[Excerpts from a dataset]
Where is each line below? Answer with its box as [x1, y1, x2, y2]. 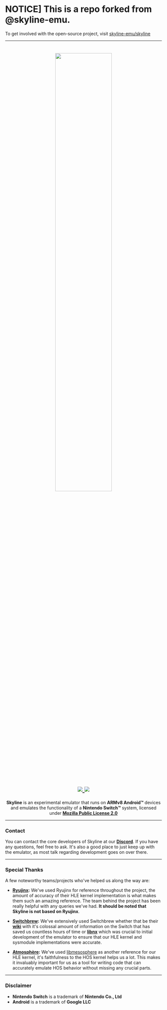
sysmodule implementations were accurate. [12, 940, 102, 946]
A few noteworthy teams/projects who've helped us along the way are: [5, 878, 150, 884]
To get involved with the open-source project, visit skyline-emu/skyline [5, 30, 151, 36]
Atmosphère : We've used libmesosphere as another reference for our [12, 949, 156, 955]
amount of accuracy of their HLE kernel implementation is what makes [12, 893, 157, 899]
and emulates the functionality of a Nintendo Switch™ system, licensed [10, 805, 157, 811]
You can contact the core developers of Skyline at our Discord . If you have [5, 839, 158, 845]
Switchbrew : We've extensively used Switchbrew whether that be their [12, 918, 159, 924]
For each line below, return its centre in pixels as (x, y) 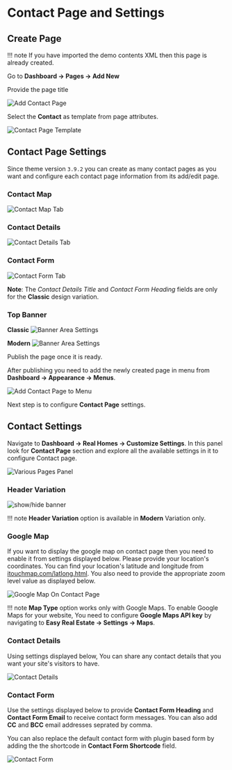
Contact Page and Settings (86, 13)
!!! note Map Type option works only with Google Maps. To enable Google (113, 608)
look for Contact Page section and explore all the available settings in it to (113, 450)
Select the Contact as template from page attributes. (83, 117)
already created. (31, 63)
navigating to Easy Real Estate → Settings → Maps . (81, 623)
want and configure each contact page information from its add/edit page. (114, 176)
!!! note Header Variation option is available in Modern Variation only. (107, 518)
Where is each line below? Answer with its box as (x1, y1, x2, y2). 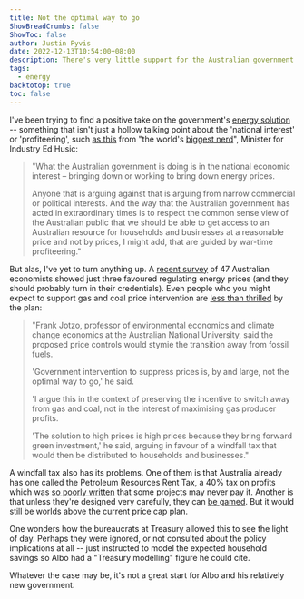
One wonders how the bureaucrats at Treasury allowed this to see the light (9, 523, 289, 534)
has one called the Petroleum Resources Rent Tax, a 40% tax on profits (9, 476, 276, 487)
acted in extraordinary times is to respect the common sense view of (31, 207, 289, 218)
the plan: (9, 301, 43, 313)
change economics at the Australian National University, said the (31, 329, 274, 340)
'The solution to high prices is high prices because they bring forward (31, 430, 293, 441)
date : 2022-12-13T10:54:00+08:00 (9, 47, 136, 56)
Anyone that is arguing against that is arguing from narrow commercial (31, 188, 296, 199)
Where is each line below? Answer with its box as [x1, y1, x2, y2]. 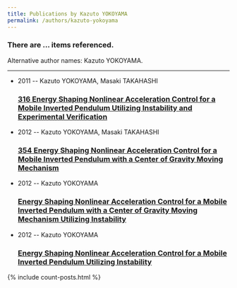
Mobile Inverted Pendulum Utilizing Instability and [17, 103, 193, 113]
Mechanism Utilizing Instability [17, 215, 127, 224]
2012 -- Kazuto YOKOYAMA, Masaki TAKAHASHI [17, 128, 160, 136]
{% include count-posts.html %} [7, 272, 101, 281]
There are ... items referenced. [7, 40, 114, 50]
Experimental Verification [17, 112, 108, 121]
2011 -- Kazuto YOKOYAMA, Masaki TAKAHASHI [17, 76, 159, 85]
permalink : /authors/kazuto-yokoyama [7, 17, 119, 24]
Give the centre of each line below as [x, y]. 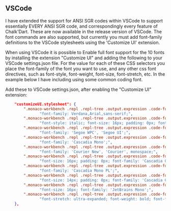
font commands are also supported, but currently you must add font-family [84, 37]
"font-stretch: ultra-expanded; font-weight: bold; [95, 199]
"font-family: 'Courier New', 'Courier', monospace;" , [99, 152]
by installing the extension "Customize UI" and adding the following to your [84, 58]
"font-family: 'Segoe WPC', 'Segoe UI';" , [85, 133]
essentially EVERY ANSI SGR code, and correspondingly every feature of [81, 26]
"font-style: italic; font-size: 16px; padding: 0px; [98, 123]
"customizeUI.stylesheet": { [45, 104]
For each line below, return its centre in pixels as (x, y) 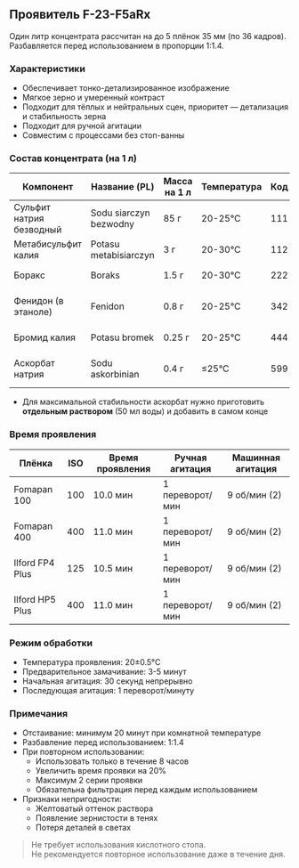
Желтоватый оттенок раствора (94, 808)
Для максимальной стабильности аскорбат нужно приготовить (143, 402)
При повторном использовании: (83, 752)
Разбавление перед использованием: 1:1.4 (103, 742)
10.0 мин (113, 495)
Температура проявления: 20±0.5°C (91, 662)
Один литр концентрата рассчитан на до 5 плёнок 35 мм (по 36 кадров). (148, 36)
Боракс (30, 275)
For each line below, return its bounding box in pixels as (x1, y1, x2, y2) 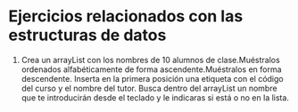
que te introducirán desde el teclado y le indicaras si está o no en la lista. (21, 92, 289, 103)
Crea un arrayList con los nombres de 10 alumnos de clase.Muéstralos (21, 54, 280, 65)
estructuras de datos (8, 25, 167, 45)
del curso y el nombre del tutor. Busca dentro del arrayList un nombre (21, 83, 277, 93)
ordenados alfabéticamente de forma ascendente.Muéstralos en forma (21, 64, 282, 75)
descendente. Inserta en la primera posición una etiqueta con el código (21, 73, 284, 84)
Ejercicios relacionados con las (8, 6, 244, 27)
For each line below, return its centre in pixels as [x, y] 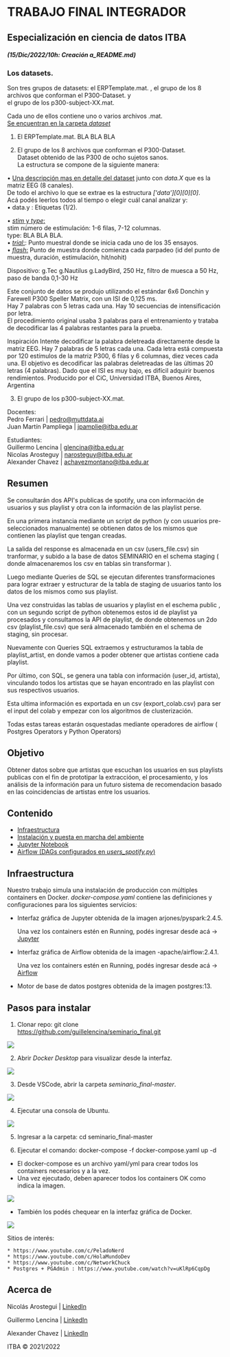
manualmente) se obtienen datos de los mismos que [124, 528]
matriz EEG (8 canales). [41, 185]
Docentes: [22, 411]
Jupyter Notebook [43, 844]
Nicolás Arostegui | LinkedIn [47, 1306]
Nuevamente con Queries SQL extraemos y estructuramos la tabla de [105, 647]
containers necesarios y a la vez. [64, 1171]
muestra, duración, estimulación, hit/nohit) [67, 257]

§ **Work item**: Every line above goes into your copy exactly; no images go in.

§ **Expected answer**:
Where is each line below? Answer with its box as [x1, y1, x2, y2]. 
sysmodule implementations were accurate. [12, 940, 102, 946]
A few noteworthy teams/projects who've helped us along the way are: [5, 878, 150, 884]
To get involved with the open-source project, visit skyline-emu/skyline [5, 30, 151, 36]
Atmosphère : We've used libmesosphere as another reference for our [12, 949, 156, 955]
amount of accuracy of their HLE kernel implementation is what makes [12, 893, 157, 899]
and emulates the functionality of a Nintendo Switch™ system, licensed [10, 805, 157, 811]
You can contact the core developers of Skyline at our Discord . If you have [5, 839, 158, 845]
Switchbrew : We've extensively used Switchbrew whether that be their [12, 918, 159, 924]
For each line below, return its centre in pixels as (x, y) 
Contact Page and Settings (86, 13)
!!! note Map Type option works only with Google Maps. To enable Google (113, 608)
look for Contact Page section and explore all the available settings in it to (113, 450)
Select the Contact as template from page attributes. (83, 117)
already created. (31, 63)
navigating to Easy Real Estate → Settings → Maps . (81, 623)
want and configure each contact page information from its add/edit page. (114, 176)
!!! note Header Variation option is available in Modern Variation only. (107, 518)
Where is each line below? Answer with its box as (x1, y1, x2, y2). 
One wonders how the bureaucrats at Treasury allowed this to see the light (9, 523, 289, 534)
has one called the Petroleum Resources Rent Tax, a 40% tax on profits (9, 476, 276, 487)
acted in extraordinary times is to respect the common sense view of (31, 207, 289, 218)
the plan: (9, 301, 43, 313)
change economics at the Australian National University, said the (31, 329, 274, 340)
'The solution to high prices is high prices because they bring forward (31, 430, 293, 441)
date : 2022-12-13T10:54:00+08:00 (9, 47, 136, 56)
Anyone that is arguing against that is arguing from narrow commercial (31, 188, 296, 199)
Where is each line below? Answer with its box as [x1, y1, x2, y2]. 
Mobile Inverted Pendulum Utilizing Instability and [17, 103, 193, 113]
Mechanism Utilizing Instability [17, 215, 127, 224]
2012 -- Kazuto YOKOYAMA, Masaki TAKAHASHI [17, 128, 160, 136]
{% include count-posts.html %} [7, 272, 101, 281]
There are ... items referenced. [7, 40, 114, 50]
Experimental Verification [17, 112, 108, 121]
2011 -- Kazuto YOKOYAMA, Masaki TAKAHASHI [17, 76, 159, 85]
permalink : /authors/kazuto-yokoyama [7, 17, 119, 24]
Give the centre of each line below as [x, y]. 
font commands are also supported, but currently you must add font-family [84, 37]
"font-stretch: ultra-expanded; font-weight: bold; [95, 199]
"font-family: 'Courier New', 'Courier', monospace;" , [99, 152]
by installing the extension "Customize UI" and adding the following to your [84, 58]
"font-family: 'Segoe WPC', 'Segoe UI';" , [85, 133]
essentially EVERY ANSI SGR code, and correspondingly every feature of [81, 26]
"font-style: italic; font-size: 16px; padding: 0px; [98, 123]
"customizeUI.stylesheet": { [45, 104]
For each line below, return its centre in pixels as (x, y) 
Желтоватый оттенок раствора (94, 808)
Для максимальной стабильности аскорбат нужно приготовить (143, 402)
При повторном использовании: (83, 752)
Разбавление перед использованием: 1:1.4 (103, 742)
10.0 мин (113, 495)
Температура проявления: 20±0.5°C (91, 662)
Один литр концентрата рассчитан на до 5 плёнок 35 мм (по 36 кадров). (148, 36)
Боракс (30, 275)
For each line below, return its bounding box in pixels as (x1, y1, x2, y2) 
que te introducirán desde el teclado y le indicaras si está o no en la lista. (21, 92, 289, 103)
Crea un arrayList con los nombres de 10 alumnos de clase.Muéstralos (21, 54, 280, 65)
estructuras de datos (8, 25, 167, 45)
del curso y el nombre del tutor. Busca dentro del arrayList un nombre (21, 83, 277, 93)
ordenados alfabéticamente de forma ascendente.Muéstralos en forma (21, 64, 282, 75)
descendente. Inserta en la primera posición una etiqueta con el código (21, 73, 284, 84)
Ejercicios relacionados con las (8, 6, 244, 27)
For each line below, return its centre in pixels as [x, y] 
manualmente) se obtienen datos de los mismos que [124, 528]
matriz EEG (8 canales). [41, 185]
Docentes: [22, 411]
Jupyter Notebook [43, 844]
Nicolás Arostegui | LinkedIn [47, 1306]
Nuevamente con Queries SQL extraemos y estructuramos la tabla de [105, 647]
containers necesarios y a la vez. [64, 1171]
muestra, duración, estimulación, hit/nohit) [67, 257]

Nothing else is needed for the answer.